Her visibility and their decision to continue with the campaign despite learning in March that her cancer was incurable has put the Edwardses’ marriage on display like no other in this presidential race. From afar, Americans have wondered at their bond or questioned their values, cheered them on or condemned them. Some people assumed they were in denial, others accused them of an ambition that knew no bounds.

But to the Edwardses, their decision simply showed a sense of purpose and a lesson learned a decade ago from crushing pain: If you can’t control life, you can at least embrace it more urgently.

“We’ve been through the worst a couple can go through,” Mr. Edwards said in an interview. “So long as there’s something you can do that’s positive, there’s a chance. As long as there’s a chance, there’s something to hold on to.”

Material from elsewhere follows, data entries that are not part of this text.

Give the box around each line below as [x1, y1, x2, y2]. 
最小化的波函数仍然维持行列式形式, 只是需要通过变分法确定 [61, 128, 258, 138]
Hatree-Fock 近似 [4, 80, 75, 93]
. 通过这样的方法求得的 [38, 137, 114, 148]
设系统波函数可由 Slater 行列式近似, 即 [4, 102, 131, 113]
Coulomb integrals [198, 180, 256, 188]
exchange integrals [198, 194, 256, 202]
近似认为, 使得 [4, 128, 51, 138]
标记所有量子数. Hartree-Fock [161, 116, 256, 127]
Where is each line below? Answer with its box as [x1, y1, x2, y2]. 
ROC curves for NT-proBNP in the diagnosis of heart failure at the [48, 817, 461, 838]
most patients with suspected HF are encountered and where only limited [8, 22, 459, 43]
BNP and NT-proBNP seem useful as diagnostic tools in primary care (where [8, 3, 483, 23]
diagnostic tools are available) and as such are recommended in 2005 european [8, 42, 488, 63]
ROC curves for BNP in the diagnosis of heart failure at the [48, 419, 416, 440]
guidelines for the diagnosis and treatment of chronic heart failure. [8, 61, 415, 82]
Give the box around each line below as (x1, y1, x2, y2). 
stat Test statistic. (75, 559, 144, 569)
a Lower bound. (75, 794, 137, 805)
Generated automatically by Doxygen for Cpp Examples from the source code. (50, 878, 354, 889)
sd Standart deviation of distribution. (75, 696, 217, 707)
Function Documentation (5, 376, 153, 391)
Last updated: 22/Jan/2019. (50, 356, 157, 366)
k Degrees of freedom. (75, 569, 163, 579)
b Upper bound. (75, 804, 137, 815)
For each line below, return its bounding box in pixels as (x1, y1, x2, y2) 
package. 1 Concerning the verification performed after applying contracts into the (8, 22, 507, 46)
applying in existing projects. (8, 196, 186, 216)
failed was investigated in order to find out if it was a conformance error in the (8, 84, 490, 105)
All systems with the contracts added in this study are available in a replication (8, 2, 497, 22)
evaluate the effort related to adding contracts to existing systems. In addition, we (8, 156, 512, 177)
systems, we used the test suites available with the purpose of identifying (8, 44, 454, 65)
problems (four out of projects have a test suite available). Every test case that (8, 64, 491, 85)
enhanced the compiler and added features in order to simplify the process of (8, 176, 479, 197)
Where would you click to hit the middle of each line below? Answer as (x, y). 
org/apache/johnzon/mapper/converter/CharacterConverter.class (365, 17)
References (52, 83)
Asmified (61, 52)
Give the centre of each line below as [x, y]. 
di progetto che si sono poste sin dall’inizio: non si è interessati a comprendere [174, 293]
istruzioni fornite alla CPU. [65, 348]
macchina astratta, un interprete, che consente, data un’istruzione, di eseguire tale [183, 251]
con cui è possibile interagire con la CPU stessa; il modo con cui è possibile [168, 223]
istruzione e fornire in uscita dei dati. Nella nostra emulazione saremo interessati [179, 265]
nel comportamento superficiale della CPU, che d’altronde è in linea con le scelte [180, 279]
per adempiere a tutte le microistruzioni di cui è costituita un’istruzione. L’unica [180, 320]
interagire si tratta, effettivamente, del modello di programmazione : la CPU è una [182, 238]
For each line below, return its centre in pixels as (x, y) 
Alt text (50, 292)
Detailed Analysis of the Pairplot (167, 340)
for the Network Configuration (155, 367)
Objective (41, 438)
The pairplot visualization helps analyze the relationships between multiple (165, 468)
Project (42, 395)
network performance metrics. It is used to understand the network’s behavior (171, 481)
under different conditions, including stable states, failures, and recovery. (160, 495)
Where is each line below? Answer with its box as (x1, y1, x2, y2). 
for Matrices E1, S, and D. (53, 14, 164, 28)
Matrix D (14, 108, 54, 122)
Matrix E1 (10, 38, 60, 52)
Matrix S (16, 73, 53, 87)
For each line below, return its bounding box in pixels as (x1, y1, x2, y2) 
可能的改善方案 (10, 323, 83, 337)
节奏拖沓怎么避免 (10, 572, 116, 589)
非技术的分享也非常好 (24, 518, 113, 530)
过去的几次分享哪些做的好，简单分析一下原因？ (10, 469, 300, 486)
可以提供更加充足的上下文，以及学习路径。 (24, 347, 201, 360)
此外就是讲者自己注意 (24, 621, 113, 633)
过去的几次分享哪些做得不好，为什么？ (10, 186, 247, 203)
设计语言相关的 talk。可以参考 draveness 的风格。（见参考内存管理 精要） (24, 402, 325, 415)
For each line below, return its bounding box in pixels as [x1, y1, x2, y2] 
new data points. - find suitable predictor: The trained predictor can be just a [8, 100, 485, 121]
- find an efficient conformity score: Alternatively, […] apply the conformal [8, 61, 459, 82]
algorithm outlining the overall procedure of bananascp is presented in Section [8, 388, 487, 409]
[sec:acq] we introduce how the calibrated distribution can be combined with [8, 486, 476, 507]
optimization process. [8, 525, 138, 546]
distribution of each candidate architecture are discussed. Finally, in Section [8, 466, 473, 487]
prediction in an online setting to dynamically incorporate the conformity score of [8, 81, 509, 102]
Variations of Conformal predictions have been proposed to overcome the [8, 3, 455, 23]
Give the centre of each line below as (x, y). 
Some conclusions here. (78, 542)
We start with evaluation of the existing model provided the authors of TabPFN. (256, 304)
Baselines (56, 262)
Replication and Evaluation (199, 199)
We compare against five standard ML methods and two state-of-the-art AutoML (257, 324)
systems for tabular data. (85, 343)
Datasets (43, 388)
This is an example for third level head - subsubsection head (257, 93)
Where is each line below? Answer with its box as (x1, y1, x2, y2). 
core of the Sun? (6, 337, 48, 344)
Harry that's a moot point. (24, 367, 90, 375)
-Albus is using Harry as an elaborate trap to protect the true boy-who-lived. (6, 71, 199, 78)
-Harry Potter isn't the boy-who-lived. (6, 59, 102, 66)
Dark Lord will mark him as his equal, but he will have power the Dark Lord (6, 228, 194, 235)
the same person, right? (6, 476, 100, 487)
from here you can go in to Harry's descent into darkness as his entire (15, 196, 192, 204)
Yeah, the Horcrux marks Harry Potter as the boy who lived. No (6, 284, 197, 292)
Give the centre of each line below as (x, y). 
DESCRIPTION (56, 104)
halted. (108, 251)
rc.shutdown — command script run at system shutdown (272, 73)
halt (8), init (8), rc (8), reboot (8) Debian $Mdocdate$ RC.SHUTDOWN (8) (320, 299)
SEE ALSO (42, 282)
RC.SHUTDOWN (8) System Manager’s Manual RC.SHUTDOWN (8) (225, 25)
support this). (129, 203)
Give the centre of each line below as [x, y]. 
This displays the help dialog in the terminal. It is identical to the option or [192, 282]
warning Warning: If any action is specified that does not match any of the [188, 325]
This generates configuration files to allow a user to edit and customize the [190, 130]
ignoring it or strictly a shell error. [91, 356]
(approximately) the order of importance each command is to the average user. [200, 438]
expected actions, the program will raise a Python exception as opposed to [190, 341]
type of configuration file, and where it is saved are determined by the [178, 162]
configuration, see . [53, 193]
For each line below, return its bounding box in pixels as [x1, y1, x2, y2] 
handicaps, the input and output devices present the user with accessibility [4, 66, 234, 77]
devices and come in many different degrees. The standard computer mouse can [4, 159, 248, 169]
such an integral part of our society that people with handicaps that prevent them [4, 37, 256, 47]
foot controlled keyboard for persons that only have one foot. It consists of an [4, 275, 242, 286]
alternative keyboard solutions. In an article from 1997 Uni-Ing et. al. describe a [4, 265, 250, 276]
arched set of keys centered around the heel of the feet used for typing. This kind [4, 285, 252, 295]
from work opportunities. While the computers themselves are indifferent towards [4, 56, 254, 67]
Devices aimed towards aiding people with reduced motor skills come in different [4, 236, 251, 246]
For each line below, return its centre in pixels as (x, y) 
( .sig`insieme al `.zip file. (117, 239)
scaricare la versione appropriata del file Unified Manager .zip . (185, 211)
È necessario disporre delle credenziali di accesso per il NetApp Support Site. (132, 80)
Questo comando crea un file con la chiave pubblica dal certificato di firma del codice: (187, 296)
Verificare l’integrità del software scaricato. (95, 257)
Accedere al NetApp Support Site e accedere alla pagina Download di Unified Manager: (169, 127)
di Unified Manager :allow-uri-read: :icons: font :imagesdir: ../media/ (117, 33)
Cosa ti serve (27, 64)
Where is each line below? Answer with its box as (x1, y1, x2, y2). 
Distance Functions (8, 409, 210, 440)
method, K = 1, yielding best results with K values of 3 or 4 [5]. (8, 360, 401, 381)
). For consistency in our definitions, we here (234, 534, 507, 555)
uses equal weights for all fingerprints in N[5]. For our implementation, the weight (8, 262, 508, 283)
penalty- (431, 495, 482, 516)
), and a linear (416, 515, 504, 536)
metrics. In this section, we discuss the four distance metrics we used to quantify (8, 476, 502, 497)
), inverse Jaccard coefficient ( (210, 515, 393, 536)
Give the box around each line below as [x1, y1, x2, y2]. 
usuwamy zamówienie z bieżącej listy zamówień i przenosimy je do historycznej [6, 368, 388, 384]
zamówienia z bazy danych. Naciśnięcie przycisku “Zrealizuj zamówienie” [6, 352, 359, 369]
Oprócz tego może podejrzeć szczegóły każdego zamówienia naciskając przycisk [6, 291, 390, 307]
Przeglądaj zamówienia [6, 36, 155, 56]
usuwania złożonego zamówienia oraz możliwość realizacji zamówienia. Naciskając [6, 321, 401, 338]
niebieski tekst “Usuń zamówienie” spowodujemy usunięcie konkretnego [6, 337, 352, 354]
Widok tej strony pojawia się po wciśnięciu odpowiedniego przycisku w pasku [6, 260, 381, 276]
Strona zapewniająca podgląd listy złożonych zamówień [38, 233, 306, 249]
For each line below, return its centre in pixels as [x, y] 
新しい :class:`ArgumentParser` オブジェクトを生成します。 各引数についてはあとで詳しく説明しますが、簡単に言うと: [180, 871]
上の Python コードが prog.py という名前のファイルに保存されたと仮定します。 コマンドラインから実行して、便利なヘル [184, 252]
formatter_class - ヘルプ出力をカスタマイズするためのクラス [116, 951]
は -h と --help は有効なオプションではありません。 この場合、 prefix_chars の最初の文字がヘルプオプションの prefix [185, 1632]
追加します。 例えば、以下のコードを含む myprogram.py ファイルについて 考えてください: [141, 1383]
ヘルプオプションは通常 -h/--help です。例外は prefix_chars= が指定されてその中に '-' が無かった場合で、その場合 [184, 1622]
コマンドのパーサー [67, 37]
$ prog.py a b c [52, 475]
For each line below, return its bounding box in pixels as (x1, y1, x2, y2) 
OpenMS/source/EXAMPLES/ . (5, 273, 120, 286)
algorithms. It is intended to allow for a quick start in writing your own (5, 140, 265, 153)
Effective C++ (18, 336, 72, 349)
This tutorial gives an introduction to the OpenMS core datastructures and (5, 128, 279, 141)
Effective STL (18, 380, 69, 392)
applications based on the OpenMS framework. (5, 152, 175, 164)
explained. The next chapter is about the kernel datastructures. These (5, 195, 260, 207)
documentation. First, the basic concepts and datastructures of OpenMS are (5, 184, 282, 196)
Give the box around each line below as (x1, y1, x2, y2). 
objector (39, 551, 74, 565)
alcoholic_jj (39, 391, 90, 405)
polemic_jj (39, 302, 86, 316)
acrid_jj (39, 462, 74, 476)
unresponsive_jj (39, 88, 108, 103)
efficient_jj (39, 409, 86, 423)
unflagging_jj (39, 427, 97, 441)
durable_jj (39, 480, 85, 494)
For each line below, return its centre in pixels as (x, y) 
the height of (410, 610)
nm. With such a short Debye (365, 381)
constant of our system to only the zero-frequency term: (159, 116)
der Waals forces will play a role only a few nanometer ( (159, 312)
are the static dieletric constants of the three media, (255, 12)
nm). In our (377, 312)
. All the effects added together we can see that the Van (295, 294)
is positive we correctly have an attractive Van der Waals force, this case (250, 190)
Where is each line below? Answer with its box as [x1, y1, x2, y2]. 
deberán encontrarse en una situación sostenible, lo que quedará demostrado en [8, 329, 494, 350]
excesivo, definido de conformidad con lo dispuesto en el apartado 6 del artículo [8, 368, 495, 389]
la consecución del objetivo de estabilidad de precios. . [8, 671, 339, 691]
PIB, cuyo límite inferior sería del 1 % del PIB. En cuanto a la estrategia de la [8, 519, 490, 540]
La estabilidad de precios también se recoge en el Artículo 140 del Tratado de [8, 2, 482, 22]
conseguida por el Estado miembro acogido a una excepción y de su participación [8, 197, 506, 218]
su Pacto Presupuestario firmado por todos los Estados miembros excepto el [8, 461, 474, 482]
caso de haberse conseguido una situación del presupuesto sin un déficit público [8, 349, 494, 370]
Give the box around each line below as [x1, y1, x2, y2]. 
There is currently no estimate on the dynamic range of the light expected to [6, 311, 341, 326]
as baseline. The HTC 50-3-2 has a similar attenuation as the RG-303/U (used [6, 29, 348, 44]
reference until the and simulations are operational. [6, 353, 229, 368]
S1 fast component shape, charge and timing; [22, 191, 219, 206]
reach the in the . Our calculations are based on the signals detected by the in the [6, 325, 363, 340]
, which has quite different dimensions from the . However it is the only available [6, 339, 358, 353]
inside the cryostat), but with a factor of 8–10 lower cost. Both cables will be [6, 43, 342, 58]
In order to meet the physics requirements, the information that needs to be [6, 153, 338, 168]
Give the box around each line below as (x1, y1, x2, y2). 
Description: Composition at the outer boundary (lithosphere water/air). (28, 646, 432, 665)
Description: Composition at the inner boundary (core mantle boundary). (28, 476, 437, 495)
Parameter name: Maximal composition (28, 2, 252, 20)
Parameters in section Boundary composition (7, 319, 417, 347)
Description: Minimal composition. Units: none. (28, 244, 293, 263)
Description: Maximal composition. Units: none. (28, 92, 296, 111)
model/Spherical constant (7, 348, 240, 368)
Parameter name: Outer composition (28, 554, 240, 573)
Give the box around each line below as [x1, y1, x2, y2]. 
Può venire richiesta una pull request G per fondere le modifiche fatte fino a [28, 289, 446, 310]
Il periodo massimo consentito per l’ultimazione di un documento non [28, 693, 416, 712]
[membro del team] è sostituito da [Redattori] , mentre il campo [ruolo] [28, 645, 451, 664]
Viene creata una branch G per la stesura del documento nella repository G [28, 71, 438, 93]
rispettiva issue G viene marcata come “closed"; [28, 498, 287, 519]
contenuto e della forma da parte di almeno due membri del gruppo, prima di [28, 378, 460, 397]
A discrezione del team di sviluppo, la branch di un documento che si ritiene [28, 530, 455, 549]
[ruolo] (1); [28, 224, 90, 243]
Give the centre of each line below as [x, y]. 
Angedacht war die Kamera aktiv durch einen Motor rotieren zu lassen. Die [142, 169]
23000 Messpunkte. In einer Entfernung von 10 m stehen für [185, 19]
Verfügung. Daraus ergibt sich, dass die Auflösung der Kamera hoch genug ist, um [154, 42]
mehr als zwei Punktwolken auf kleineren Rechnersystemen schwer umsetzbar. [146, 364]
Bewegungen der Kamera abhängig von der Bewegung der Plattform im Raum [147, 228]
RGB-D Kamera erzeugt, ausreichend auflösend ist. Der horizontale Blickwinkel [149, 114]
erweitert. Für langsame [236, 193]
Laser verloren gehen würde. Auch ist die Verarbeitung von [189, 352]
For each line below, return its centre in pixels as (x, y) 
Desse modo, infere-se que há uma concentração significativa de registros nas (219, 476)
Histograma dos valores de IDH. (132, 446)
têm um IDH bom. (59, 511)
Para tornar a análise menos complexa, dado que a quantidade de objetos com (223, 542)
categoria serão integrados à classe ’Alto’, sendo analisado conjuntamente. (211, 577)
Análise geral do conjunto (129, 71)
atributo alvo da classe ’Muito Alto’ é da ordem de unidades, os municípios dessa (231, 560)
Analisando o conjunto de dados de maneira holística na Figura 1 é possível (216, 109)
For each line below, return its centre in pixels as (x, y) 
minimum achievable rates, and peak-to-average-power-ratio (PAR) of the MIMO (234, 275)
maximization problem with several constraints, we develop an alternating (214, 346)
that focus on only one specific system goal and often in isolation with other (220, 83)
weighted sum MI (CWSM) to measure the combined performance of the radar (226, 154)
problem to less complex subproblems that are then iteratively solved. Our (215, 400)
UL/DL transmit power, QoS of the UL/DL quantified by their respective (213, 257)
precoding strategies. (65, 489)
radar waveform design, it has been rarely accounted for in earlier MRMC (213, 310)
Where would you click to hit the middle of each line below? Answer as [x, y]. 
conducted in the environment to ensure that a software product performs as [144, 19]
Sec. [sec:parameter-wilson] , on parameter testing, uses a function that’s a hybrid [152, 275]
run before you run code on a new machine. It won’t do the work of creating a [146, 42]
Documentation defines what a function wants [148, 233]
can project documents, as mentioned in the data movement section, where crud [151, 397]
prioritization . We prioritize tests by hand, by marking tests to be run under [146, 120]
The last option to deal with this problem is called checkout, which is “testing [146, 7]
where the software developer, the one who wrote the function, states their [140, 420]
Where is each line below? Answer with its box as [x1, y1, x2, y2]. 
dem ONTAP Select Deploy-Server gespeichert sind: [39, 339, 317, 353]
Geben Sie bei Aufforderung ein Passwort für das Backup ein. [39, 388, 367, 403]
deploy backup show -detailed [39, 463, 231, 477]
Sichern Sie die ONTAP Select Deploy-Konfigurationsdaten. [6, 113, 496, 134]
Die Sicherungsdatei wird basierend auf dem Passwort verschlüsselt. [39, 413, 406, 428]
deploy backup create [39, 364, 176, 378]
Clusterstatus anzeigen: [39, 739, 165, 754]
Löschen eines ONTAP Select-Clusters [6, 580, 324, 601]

The desire, even the need, to push forward has come to define them. “Every married couple has a history, but they have the force of this gigantic history,” said Glenn Bergenfield, a friend since law school. “They’re both fighter pilots. You keep going. The important thing is the mission, the important thing is to keep going.”

When opposites attract
Arriving at the University of North Carolina law school in 1974, Johnny Edwards had all the upbeat confidence of a small-town football star. But he had working-class roots and had barely spent time in any city, and he was intimidated by his more worldly classmates — none more so than Elizabeth Anania, who sat a few rows in front of him in their civil-procedure class. She had “the blackest hair and fine light blue eyes,” he later wrote in his memoir.

Four years his senior, Ms. Anania was the daughter of a Navy pilot and had lived all over the United States and in Japan. Friends described the dinner table at the Anania household as the kind of intellectual forum where you learned to speak up or keep your head down. Moving every year or so had taught her to adapt fast.

“She was like the mayor of our little town,” Mr. Bergenfield recalled, organizing sports teams, fixing up couples, making friends for those too shy to do it themselves. “She was dazzling, beautiful and unafraid in class.”

She thought she had nothing in common with Mr. Edwards — “we listened to different music, we read different books,” she said. Still, Mr. Bergenfield recalled, “there was something in her mind about him. He was a little puzzling to her.”